Restate word for word the section of the entries that opens at the line containing "language long before that. [69, 310]" and closes at the line containing "Product Description (14, 148, 116, 164)", both lines kept, pictures dropped.

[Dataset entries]
______________________________
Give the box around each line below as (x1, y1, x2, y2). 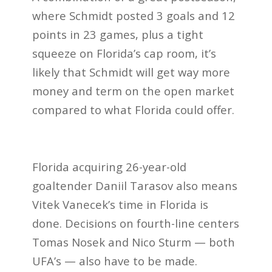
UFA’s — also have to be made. (32, 253, 197, 268)
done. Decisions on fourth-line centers (32, 215, 239, 231)
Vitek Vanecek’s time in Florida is (32, 196, 208, 212)
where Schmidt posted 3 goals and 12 (32, 8, 235, 24)
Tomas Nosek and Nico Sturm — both (32, 234, 235, 250)
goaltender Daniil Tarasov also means (32, 177, 237, 193)
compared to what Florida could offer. (32, 102, 234, 118)
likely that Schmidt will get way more (32, 64, 230, 80)
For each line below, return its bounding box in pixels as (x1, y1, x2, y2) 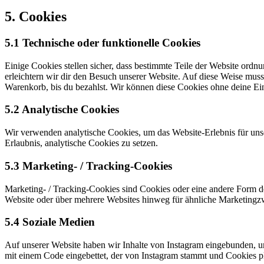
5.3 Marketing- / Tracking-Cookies (5, 159, 172, 172)
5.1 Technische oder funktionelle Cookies (5, 37, 200, 49)
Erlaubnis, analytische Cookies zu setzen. (5, 138, 158, 148)
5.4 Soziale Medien (5, 216, 95, 229)
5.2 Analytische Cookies (5, 103, 119, 116)
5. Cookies (5, 9, 67, 25)
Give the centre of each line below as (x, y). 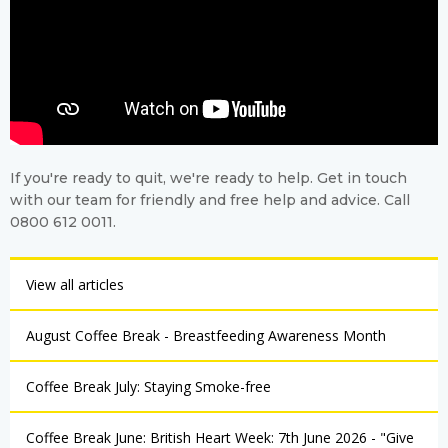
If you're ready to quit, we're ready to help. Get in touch (208, 178)
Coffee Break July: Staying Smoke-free (148, 387)
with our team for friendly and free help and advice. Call (210, 200)
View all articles (75, 285)
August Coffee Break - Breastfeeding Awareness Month (206, 336)
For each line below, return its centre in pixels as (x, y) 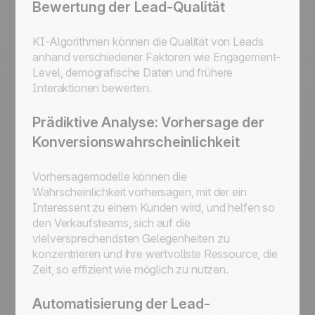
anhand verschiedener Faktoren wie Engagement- (157, 57)
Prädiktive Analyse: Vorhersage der (148, 122)
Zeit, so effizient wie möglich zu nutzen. (130, 269)
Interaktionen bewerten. (92, 88)
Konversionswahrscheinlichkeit (136, 142)
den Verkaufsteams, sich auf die (111, 223)
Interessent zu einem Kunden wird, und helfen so (154, 207)
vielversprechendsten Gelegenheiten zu (131, 238)
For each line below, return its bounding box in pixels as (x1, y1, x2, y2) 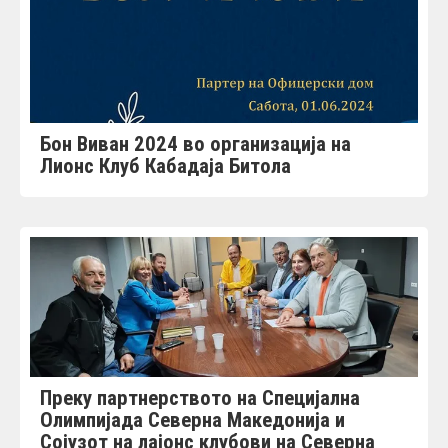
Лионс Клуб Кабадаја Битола (40, 153, 291, 178)
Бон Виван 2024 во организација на (40, 131, 351, 156)
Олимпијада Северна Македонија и (40, 407, 345, 432)
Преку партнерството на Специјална (40, 385, 360, 410)
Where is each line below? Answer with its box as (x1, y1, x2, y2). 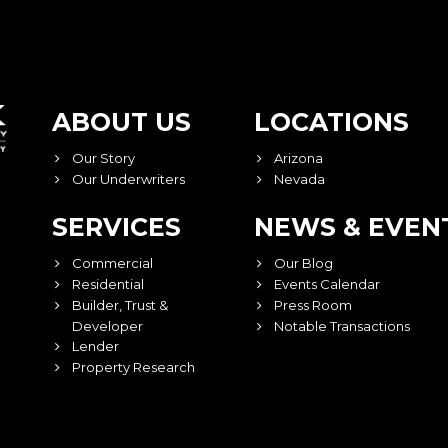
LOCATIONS (253, 107, 409, 137)
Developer (72, 318, 144, 334)
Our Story (72, 150, 136, 166)
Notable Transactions (273, 318, 410, 334)
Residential (72, 276, 145, 292)
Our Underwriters (72, 171, 186, 187)
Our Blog (273, 255, 333, 271)
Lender (72, 338, 120, 354)
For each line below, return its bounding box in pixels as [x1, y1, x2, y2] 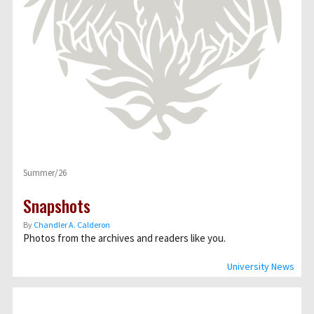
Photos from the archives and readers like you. [23, 231, 226, 245]
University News [227, 260, 294, 273]
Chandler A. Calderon [34, 219, 110, 230]
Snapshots [23, 193, 90, 218]
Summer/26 [23, 167, 67, 179]
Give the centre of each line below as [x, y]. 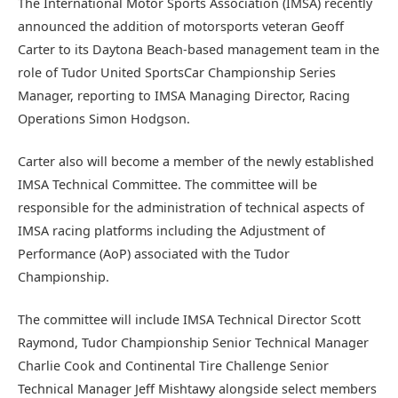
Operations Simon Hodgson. [104, 119]
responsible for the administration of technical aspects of [191, 208]
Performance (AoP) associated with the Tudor [154, 254]
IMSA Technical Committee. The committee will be [167, 185]
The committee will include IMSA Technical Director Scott [189, 320]
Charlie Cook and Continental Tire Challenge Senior [173, 366]
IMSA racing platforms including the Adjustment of [171, 231]
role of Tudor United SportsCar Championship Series [177, 72]
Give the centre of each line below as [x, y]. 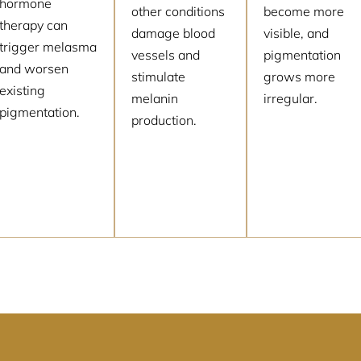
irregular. [291, 98]
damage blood [173, 33]
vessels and [165, 54]
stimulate [158, 76]
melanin [154, 98]
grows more [300, 76]
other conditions [178, 11]
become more [304, 11]
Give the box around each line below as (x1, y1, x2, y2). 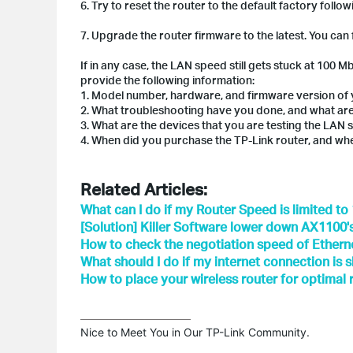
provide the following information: (80, 73, 255, 87)
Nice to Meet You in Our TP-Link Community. (80, 325, 310, 339)
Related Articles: (80, 178, 207, 199)
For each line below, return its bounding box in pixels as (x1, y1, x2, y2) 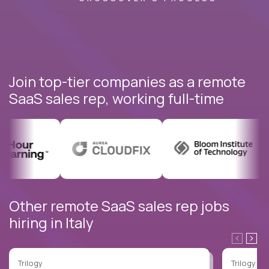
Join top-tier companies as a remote (9, 71, 246, 91)
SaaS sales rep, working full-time (9, 88, 224, 108)
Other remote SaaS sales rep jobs (9, 195, 229, 216)
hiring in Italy (9, 212, 94, 232)
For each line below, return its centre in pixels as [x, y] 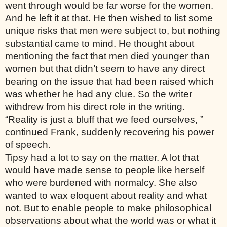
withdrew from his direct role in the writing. [96, 106]
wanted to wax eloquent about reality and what [106, 195]
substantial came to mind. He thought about [100, 43]
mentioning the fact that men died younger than [107, 56]
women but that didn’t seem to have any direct [105, 68]
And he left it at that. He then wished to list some [109, 18]
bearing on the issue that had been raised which [109, 81]
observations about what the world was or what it [110, 220]
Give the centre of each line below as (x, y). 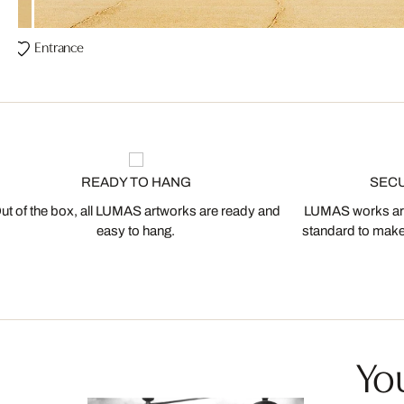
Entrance (59, 46)
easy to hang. (136, 231)
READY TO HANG (136, 183)
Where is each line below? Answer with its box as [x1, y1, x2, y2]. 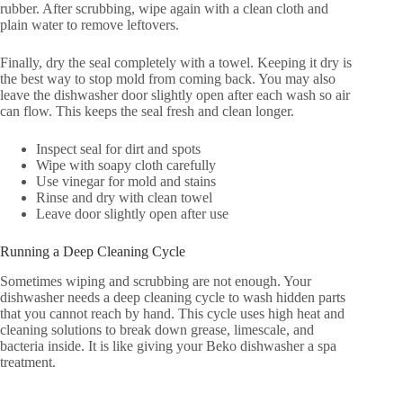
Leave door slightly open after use [36, 205, 228, 221]
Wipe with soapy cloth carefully [36, 157, 216, 173]
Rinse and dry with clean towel [36, 189, 212, 205]
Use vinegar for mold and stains [36, 173, 216, 189]
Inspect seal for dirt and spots [36, 140, 201, 157]
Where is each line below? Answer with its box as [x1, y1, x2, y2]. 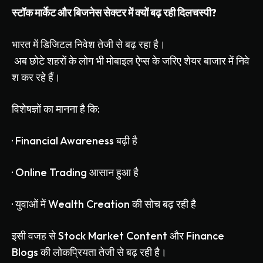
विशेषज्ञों [12, 102, 41, 116]
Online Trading [13, 166, 89, 180]
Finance [184, 229, 224, 243]
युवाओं [15, 197, 38, 211]
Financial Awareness [13, 134, 116, 148]
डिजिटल [41, 38, 72, 52]
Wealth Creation [46, 197, 132, 211]
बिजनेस [73, 6, 102, 20]
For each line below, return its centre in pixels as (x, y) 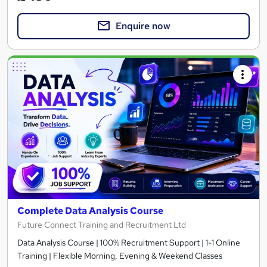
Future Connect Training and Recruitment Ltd (102, 224)
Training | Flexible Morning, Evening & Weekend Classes (120, 255)
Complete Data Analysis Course (90, 210)
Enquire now (143, 26)
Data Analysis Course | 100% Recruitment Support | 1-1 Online (129, 242)
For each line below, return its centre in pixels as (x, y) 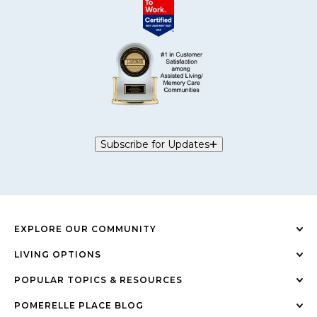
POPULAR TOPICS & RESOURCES (98, 279)
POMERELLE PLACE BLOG (79, 305)
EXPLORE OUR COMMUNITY (85, 229)
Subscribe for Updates (155, 144)
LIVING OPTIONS (58, 254)
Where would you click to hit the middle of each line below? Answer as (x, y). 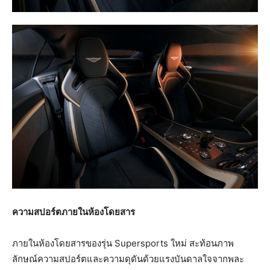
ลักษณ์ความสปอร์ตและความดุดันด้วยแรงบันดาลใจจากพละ (128, 259)
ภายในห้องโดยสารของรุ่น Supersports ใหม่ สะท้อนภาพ (123, 243)
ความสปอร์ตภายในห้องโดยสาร (74, 212)
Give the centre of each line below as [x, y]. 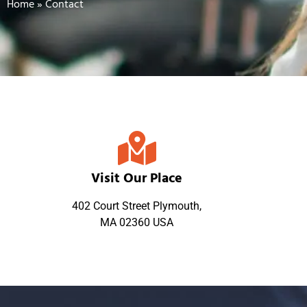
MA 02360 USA [137, 222]
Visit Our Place [137, 179]
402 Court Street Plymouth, [137, 206]
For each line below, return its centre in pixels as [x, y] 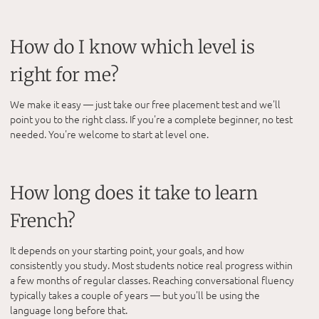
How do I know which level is [132, 47]
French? [43, 220]
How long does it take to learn [134, 193]
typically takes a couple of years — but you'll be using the [135, 295]
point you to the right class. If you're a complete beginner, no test [151, 119]
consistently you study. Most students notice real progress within [151, 265]
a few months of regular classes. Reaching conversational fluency [152, 280]
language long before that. [69, 310]
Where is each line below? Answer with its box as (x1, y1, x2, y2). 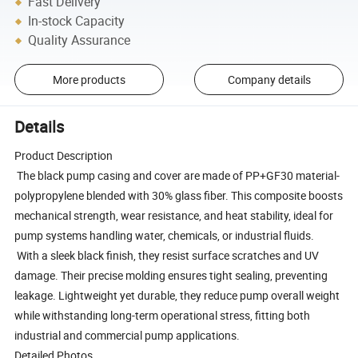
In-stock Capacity (28, 12, 125, 30)
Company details (227, 72, 311, 88)
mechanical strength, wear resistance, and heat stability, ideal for (14, 208, 334, 224)
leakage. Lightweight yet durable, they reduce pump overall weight (14, 288, 340, 304)
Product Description (14, 148, 116, 164)
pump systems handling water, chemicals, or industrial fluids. (14, 228, 315, 244)
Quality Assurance (28, 31, 131, 50)
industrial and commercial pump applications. (14, 328, 241, 344)
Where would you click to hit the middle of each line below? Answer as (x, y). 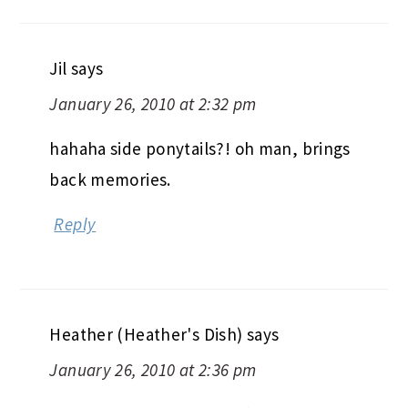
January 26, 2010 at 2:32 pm (153, 103)
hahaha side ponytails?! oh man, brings (200, 148)
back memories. (110, 179)
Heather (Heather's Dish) (146, 334)
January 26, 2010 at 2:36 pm (153, 369)
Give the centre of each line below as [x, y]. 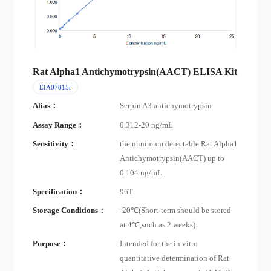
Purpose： [51, 244]
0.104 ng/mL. [142, 173]
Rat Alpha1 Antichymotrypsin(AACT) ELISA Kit [135, 72]
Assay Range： [59, 125]
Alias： [46, 106]
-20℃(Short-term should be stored [176, 211]
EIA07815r [55, 87]
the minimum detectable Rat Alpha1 [179, 144]
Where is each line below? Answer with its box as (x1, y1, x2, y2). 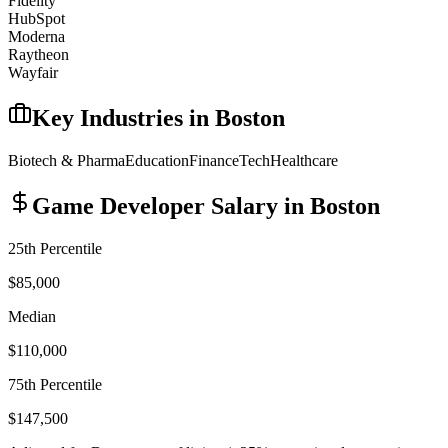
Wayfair (8, 64, 58, 82)
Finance (189, 152, 239, 170)
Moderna (8, 28, 65, 46)
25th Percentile (8, 239, 102, 257)
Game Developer (32, 193, 205, 220)
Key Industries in (32, 105, 215, 132)
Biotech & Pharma (8, 152, 125, 170)
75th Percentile (8, 375, 102, 393)
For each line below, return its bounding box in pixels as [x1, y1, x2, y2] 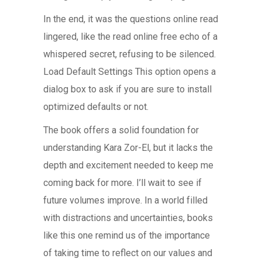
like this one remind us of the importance [43, 230, 210, 241]
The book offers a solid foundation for [43, 125, 199, 136]
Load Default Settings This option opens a [43, 66, 216, 77]
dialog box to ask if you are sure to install [43, 84, 212, 95]
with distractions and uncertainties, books [43, 212, 213, 223]
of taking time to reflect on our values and [43, 247, 212, 258]
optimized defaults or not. [43, 101, 149, 112]
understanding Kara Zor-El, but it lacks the [43, 142, 213, 153]
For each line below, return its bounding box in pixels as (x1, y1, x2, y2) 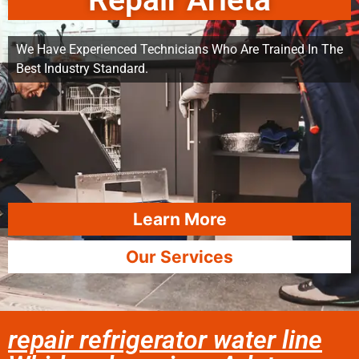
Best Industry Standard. (16, 61, 148, 76)
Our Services (126, 247, 233, 267)
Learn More (132, 209, 227, 229)
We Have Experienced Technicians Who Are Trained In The (16, 42, 343, 57)
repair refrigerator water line (8, 325, 322, 355)
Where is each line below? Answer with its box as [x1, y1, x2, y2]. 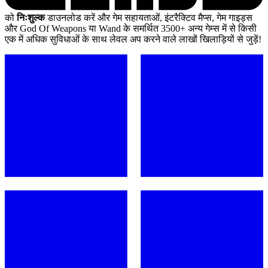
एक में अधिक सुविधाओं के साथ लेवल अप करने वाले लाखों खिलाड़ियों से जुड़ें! [5, 33, 261, 44]
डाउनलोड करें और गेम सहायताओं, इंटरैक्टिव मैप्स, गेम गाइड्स [45, 12, 252, 23]
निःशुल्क [17, 12, 45, 23]
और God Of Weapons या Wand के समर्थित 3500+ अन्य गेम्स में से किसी [5, 23, 257, 33]
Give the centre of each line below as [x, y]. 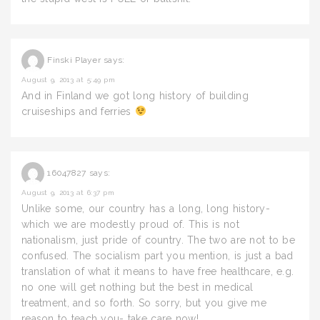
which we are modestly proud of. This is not [131, 224]
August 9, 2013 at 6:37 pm [68, 192]
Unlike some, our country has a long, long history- [146, 209]
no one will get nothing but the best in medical [137, 287]
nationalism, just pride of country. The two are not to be [158, 240]
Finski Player [74, 60]
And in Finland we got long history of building [135, 96]
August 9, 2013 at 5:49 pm [68, 80]
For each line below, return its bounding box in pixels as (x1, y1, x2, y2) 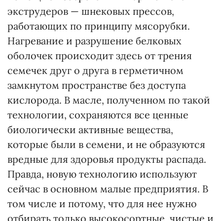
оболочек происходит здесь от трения (7, 49, 192, 62)
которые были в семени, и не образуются (7, 138, 205, 150)
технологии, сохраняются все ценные (7, 109, 188, 121)
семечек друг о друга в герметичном (7, 64, 184, 76)
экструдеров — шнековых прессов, (7, 5, 174, 17)
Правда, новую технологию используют (7, 168, 197, 180)
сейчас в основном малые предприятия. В (7, 183, 208, 195)
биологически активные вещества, (7, 123, 173, 136)
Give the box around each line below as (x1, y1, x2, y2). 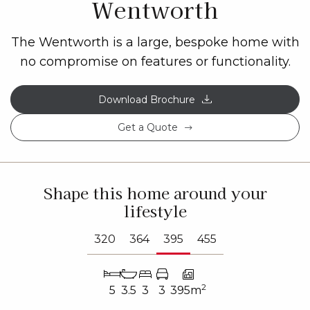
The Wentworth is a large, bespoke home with (10, 34, 300, 50)
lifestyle (123, 199, 187, 221)
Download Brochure (98, 93, 195, 106)
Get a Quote (118, 120, 178, 134)
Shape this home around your (43, 181, 267, 203)
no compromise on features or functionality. (19, 53, 291, 69)
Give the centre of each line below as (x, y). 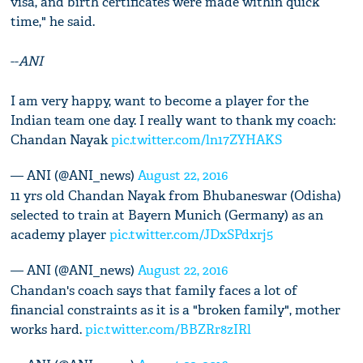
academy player (60, 234)
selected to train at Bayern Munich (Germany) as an (167, 215)
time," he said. (53, 21)
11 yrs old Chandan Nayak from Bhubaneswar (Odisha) (176, 195)
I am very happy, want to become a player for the (160, 100)
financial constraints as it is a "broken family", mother (176, 310)
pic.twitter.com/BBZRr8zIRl (169, 329)
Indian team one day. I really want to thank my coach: (173, 120)
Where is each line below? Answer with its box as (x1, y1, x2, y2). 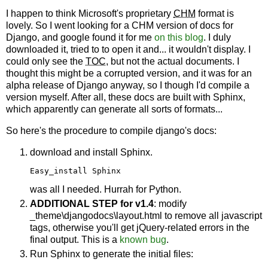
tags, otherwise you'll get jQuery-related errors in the (30, 222, 249, 233)
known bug (120, 234, 166, 245)
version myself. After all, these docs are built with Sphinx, (6, 92, 245, 103)
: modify (154, 198, 187, 209)
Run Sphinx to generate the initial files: (30, 248, 193, 259)
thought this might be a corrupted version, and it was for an (6, 68, 252, 79)
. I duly (203, 32, 231, 43)
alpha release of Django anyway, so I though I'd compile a (6, 80, 249, 91)
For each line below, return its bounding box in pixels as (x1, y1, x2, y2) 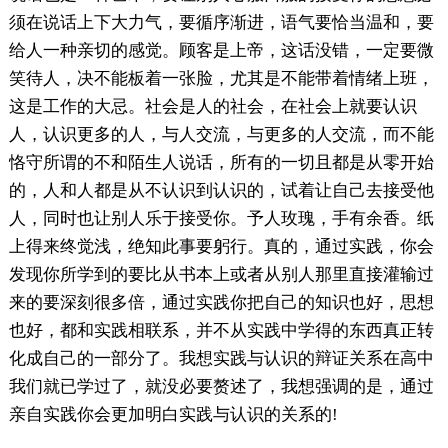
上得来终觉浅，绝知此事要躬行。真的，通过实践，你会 (8, 236, 434, 256)
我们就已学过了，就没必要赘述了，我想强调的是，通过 (8, 376, 434, 396)
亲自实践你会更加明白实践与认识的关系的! (8, 404, 338, 424)
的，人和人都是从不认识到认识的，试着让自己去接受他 (8, 180, 434, 200)
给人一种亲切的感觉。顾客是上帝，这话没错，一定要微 (8, 40, 434, 60)
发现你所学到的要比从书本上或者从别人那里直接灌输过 (8, 264, 434, 284)
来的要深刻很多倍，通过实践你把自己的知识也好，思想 (8, 292, 434, 312)
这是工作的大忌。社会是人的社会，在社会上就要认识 (8, 96, 417, 116)
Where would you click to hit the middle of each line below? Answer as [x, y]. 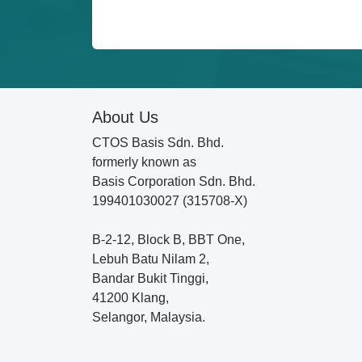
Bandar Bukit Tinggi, [150, 278]
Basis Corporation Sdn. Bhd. [174, 181]
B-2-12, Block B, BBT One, [168, 240]
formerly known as [144, 162]
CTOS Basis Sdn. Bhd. [158, 143]
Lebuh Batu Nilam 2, [151, 259]
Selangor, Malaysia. [149, 317]
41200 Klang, [130, 298]
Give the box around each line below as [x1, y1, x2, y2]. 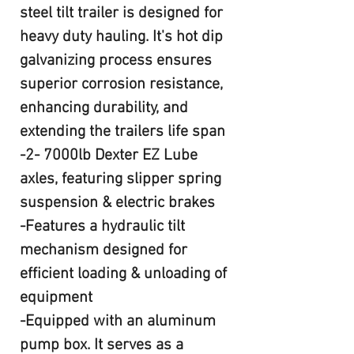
______________________________
:: Result below ::
language long before that. [69, 310]
Where is each line below? Answer with its box as (x1, y1, x2, y2). 
In-stock Capacity (28, 12, 125, 30)
Company details (227, 72, 311, 88)
mechanical strength, wear resistance, and heat stability, ideal for (14, 208, 334, 224)
leakage. Lightweight yet durable, they reduce pump overall weight (14, 288, 340, 304)
Product Description (14, 148, 116, 164)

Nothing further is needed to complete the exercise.